#### WORK ORDER:
Leaving out every picture, retype the lines below from the top through the one that contains "boxing and fitness".
+--
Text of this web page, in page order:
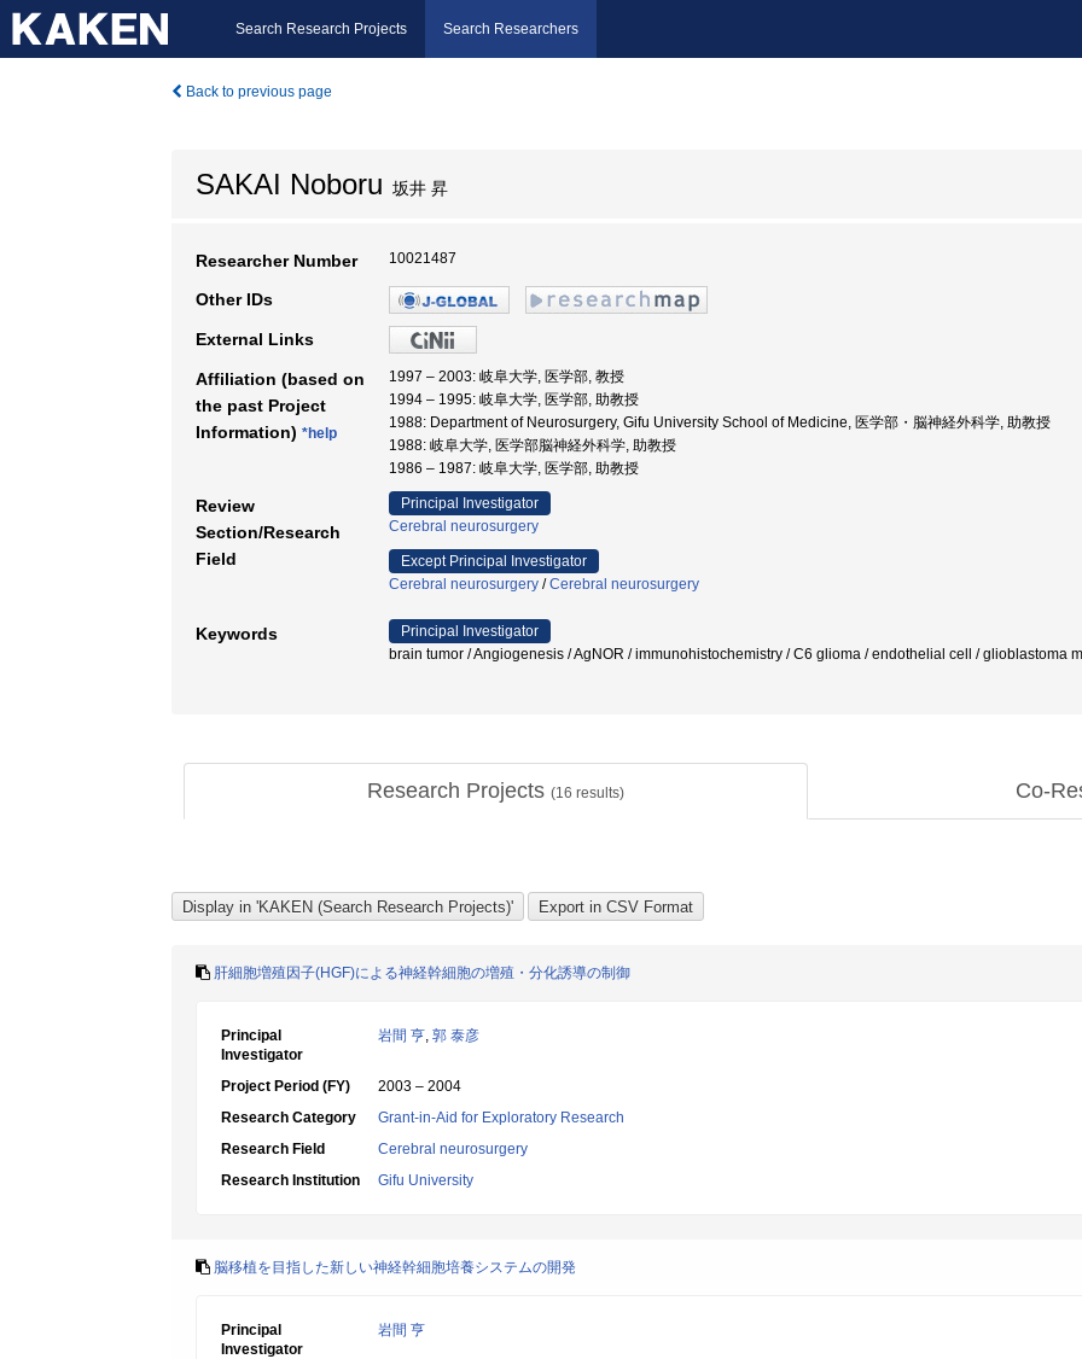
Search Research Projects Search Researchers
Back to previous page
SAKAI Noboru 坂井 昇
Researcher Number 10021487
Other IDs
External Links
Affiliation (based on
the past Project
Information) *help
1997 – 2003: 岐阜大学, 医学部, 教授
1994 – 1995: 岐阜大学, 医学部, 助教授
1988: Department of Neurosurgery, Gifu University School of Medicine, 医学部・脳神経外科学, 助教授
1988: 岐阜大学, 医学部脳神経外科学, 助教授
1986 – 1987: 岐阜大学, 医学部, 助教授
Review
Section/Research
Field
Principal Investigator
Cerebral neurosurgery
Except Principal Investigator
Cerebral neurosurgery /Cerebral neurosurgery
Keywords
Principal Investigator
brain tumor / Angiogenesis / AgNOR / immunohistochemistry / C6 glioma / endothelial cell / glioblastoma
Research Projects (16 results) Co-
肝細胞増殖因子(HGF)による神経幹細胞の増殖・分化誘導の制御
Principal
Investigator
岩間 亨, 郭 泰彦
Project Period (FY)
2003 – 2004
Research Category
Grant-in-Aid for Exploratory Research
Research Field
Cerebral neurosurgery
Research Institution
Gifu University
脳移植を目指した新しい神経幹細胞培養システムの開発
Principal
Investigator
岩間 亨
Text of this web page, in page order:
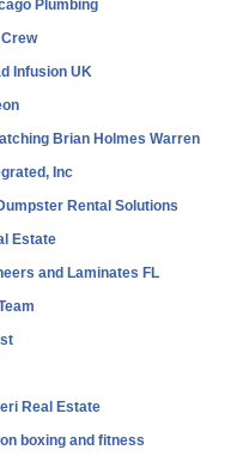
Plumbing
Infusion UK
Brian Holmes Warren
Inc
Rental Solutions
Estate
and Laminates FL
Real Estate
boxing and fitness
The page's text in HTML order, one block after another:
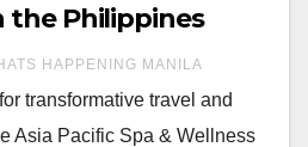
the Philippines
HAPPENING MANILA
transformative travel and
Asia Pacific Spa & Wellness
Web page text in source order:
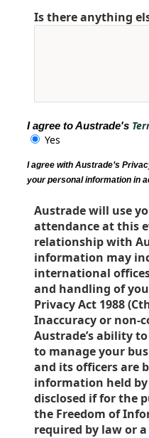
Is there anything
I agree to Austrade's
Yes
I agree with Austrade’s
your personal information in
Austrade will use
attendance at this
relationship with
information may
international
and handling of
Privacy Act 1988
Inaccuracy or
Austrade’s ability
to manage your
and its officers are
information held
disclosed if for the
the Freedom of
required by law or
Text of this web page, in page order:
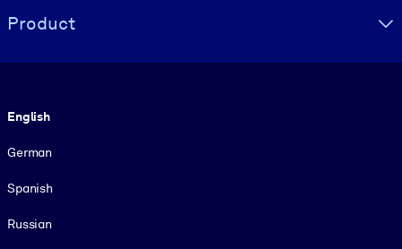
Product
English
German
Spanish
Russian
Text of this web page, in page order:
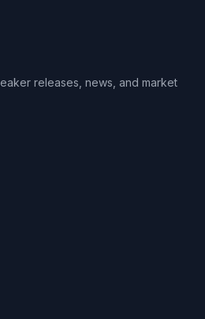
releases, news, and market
+--
#### RESULT OF THIS TASK:
Text of this web page, in page order:
Search Research Projects Search Researchers
Back to previous page
SAKAI Noboru 坂井 昇
Researcher Number 10021487
Other IDs
External Links
Affiliation (based on
the past Project
Information) *help
1997 – 2003: 岐阜大学, 医学部, 教授
1994 – 1995: 岐阜大学, 医学部, 助教授
1988: Department of Neurosurgery, Gifu University School of Medicine, 医学部・脳神経外科学, 助教授
1988: 岐阜大学, 医学部脳神経外科学, 助教授
1986 – 1987: 岐阜大学, 医学部, 助教授
Review
Section/Research
Field
Principal Investigator
Cerebral neurosurgery
Except Principal Investigator
Cerebral neurosurgery /Cerebral neurosurgery
Keywords
Principal Investigator
brain tumor / Angiogenesis / AgNOR / immunohistochemistry / C6 glioma / endothelial cell / glioblastoma
Research Projects (16 results) Co-
肝細胞増殖因子(HGF)による神経幹細胞の増殖・分化誘導の制御
Principal
Investigator
岩間 亨, 郭 泰彦
Project Period (FY)
2003 – 2004
Research Category
Grant-in-Aid for Exploratory Research
Research Field
Cerebral neurosurgery
Research Institution
Gifu University
脳移植を目指した新しい神経幹細胞培養システムの開発
Principal
Investigator
岩間 亨
Text of this web page, in page order:
Plumbing
Infusion UK
Brian Holmes Warren
Inc
Rental Solutions
Estate
and Laminates FL
Real Estate
boxing and fitness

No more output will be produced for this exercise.